* [The data]
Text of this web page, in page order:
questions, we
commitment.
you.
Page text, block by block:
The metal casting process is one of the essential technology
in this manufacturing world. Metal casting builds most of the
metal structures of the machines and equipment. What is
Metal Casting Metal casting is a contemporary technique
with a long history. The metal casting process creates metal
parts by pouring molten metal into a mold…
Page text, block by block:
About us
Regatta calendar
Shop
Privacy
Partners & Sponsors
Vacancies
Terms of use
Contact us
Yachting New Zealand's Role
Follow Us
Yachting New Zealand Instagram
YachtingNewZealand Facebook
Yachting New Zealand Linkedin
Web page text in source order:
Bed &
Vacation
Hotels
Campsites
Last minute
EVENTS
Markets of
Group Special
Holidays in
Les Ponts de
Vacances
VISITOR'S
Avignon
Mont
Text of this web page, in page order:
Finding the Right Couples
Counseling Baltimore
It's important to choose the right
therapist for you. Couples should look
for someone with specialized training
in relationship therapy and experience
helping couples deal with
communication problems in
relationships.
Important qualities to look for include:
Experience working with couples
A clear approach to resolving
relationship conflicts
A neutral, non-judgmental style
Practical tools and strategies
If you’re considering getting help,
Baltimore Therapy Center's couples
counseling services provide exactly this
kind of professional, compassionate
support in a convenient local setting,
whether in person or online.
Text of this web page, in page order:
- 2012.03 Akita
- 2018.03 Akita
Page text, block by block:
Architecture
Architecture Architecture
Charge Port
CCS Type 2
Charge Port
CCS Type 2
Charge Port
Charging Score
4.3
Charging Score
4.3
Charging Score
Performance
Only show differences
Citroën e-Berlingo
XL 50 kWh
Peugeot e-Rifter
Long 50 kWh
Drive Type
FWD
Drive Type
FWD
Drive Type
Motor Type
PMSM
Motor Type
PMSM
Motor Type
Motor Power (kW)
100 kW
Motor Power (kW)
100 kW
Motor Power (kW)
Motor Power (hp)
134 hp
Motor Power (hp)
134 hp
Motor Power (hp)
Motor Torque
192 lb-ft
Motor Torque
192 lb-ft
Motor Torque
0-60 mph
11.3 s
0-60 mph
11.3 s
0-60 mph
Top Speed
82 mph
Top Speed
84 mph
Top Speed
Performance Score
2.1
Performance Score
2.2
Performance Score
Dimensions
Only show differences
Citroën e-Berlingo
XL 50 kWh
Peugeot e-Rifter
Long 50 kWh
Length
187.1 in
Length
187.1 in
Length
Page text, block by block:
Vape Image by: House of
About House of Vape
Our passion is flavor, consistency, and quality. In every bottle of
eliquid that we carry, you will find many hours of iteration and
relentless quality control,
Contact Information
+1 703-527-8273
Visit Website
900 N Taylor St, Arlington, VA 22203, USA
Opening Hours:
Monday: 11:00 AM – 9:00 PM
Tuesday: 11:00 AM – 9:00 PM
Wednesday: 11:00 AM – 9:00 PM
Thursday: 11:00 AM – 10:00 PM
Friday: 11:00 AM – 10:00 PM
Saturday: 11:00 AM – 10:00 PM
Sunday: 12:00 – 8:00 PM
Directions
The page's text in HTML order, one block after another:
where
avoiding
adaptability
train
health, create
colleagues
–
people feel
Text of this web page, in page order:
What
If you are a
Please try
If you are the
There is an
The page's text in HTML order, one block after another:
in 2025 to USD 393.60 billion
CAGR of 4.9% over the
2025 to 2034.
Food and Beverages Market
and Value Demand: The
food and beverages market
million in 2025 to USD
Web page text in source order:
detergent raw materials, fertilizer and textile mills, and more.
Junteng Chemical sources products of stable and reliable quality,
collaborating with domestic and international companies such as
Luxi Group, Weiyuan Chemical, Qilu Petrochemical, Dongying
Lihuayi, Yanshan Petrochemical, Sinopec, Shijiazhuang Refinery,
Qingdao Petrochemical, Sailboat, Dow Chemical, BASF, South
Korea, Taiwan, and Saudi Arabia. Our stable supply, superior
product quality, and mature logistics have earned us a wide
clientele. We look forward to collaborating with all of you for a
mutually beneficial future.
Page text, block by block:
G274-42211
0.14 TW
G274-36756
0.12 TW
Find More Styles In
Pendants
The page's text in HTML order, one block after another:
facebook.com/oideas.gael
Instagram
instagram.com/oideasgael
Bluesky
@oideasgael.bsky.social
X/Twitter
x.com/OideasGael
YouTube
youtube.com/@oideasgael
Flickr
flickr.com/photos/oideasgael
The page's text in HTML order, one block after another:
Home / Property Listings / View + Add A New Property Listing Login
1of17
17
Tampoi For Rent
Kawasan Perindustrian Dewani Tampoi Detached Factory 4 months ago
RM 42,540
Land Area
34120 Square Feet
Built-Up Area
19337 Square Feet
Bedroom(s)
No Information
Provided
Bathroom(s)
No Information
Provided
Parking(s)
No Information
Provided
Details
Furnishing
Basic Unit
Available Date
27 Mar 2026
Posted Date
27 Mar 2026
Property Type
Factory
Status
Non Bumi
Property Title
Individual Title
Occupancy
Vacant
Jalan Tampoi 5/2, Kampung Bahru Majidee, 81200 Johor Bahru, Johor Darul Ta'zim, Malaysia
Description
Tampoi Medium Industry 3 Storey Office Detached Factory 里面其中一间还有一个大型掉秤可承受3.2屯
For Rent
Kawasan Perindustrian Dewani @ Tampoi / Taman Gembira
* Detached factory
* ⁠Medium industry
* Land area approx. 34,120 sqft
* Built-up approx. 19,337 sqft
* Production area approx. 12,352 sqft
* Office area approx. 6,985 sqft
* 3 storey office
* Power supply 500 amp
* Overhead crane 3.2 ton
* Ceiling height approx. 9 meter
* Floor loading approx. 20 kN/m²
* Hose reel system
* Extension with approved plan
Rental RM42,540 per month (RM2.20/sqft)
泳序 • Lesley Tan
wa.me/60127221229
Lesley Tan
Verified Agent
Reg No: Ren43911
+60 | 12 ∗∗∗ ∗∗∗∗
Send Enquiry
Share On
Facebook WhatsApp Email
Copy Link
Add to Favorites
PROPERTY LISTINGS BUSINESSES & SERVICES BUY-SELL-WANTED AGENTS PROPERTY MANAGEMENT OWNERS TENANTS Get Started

* [What this task involves] Output exactly the lines of the material above from the one containing "mutually beneficial future." up to and including the one containing "Built-Up Area".

* [Solved problem]
mutually beneficial future.
Page text, block by block:
G274-42211
0.14 TW
G274-36756
0.12 TW
Find More Styles In
Pendants
The page's text in HTML order, one block after another:
facebook.com/oideas.gael
Instagram
instagram.com/oideasgael
Bluesky
@oideasgael.bsky.social
X/Twitter
x.com/OideasGael
YouTube
youtube.com/@oideasgael
Flickr
flickr.com/photos/oideasgael
The page's text in HTML order, one block after another:
Home / Property Listings / View + Add A New Property Listing Login
1of17
17
Tampoi For Rent
Kawasan Perindustrian Dewani Tampoi Detached Factory 4 months ago
RM 42,540
Land Area
34120 Square Feet
Built-Up Area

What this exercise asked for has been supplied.